Of all the introduced temperate zone praying mantises in the USA, T. sinensis is the most common and wide ranging, and also has the best-documented ecological impact. Like most praying mantises, T. sinensis is a generalist predator feeding primarily on insects, but also can take vertebrate prey, including hummingbirds (Nyffeler et al. 2017). This mantis is regarded as responsible for displacing the native Carolina mantis, Stagmomantis carolina Johansson (Mantodea: Mantidae) (Slingerland 1899; Hurd 1999).
The history of establishment and spread of T. sinensis across North America over the past century indicate that other exotic mantises could be equally successful adventive species in the USA, as well as pose threats to other insects, both native and non-native. Tenodera sinensis has been found to suppress populations of other non-native species, including another exotic mantis, Tenodera angustipennis (Snyder & Hurd 1995), an Asian mantis species first found in Maryland in 1926. From this first discovery site, T. angustipennis spread throughout the region and now also occurs in Delaware, New Jersey, New York, North Carolina, and Pennsylvania (Caudell 1927; Gurney 1950; Maxwell & Eitan 1998), where its range overlaps with that of T. sinensis. A third exotic mantis in the USA, Mantis religiosa, is native to Europe and likely was introduced in the early 20th century on ornamental plants (Scudder 1900; Rathet & Hurd 1983; Kisselburg & Cochran 2001; Snyder & Evans 2006). Little is known about this species' ecological impact, but experimentally, this and other mantises have been shown to alter community composition through predation preferences (Fagan et al. 2002). This species' ability to colonize new territory is evident even on its native continent where its range is expanding northward as a result of the warming climate (Linn & Griebeler 2015), as well as human-assisted dispersal to new areas (Pupiņš et al. 2012).
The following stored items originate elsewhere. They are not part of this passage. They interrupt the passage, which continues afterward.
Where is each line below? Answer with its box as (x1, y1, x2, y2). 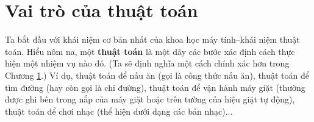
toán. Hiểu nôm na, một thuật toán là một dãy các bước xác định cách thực (5, 45, 295, 57)
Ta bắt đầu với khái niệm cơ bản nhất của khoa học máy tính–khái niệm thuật (5, 33, 300, 46)
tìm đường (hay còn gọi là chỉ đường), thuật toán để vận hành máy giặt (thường (5, 81, 305, 93)
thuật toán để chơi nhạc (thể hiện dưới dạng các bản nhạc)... (5, 104, 233, 117)
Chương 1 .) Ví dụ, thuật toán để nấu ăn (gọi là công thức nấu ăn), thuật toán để (5, 68, 310, 81)
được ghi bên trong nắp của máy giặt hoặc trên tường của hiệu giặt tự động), (5, 93, 295, 106)
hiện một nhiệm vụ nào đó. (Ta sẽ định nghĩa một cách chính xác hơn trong (5, 57, 290, 70)
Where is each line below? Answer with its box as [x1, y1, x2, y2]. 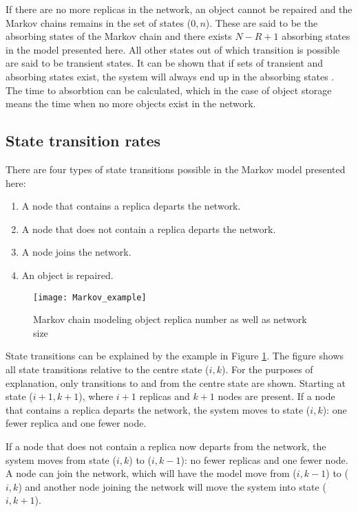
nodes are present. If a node [218, 389, 335, 403]
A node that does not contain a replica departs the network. [21, 221, 276, 236]
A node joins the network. [21, 245, 131, 259]
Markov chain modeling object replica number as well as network [33, 312, 307, 326]
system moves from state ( [6, 452, 116, 467]
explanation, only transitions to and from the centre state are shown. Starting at [6, 375, 346, 390]
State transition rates [6, 130, 161, 151]
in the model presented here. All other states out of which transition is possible [6, 42, 340, 56]
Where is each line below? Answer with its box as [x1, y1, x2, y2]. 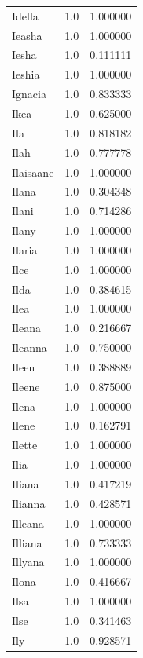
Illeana [12, 514, 44, 531]
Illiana [12, 534, 42, 550]
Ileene [12, 378, 40, 394]
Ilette [12, 437, 38, 453]
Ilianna [12, 495, 46, 511]
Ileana [12, 320, 41, 336]
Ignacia [12, 86, 46, 102]
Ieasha [12, 27, 42, 43]
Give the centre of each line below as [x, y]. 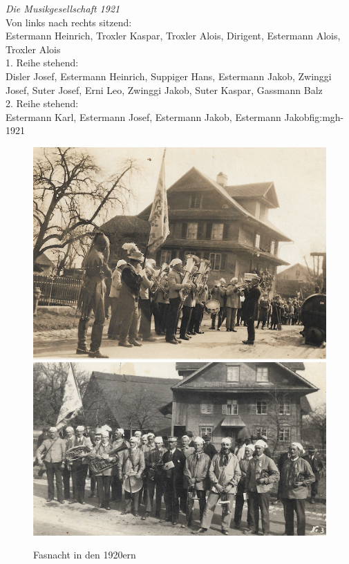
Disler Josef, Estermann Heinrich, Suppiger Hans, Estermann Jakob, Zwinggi [169, 76]
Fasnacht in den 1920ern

Examples from mantis introductions beyond the US provide additional cause for concern about potential impacts on native insect populations, especially other praying mantises that require similar food and habitat resources (Fagan et al. 2002). In New Zealand, for example, the South African springbok mantis, Miomantis caffra Saussure (Mantodea: Mantidae), was first documented in suburban Auckland in 1978. Since then, its range has expanded to cover much of the North Island (Ramsay 1990). This species is thought to be responsible for the displacement of New Zealand's only native mantis, Orthodera novaezealandiae Colenso (Mantodea: Mantidae) (Ramsay 1990; Fea et al. 2013).
Given the rarity of exotic mantises becoming established in the US, and the potential for introduced mantises to negatively impact ecological communities, this paper details what is known about a previously undocumented mantis in Florida, Liturgusa maya Saussure & Zehntner (Mantodea: Liturgusidae), with the aim of supporting future research and population monitoring. It remains to be seen whether the few individuals sampled in this study represent an isolated, innocuous population, or an invasive species that could pose a threat to Florida's native fauna.
NATURAL HISTORY OF LITURGUSA
No mantis species of the genus Liturgusa Saussure have been previously documented in the USA or Canada. This genus belongs to an exclusively Neotropical praying mantis family (Liturgusidae) that comprises 5 bark-dwelling genera (Rivera & Svenson 2016). The family is situated within an early-evolving lineage of mantises within the superfamily Acanthopoidea that is characterized by the lack of a hearing organ (Yager & Svenson 2008; Svenson & Whiting 2009; Rivera & Svenson 2016).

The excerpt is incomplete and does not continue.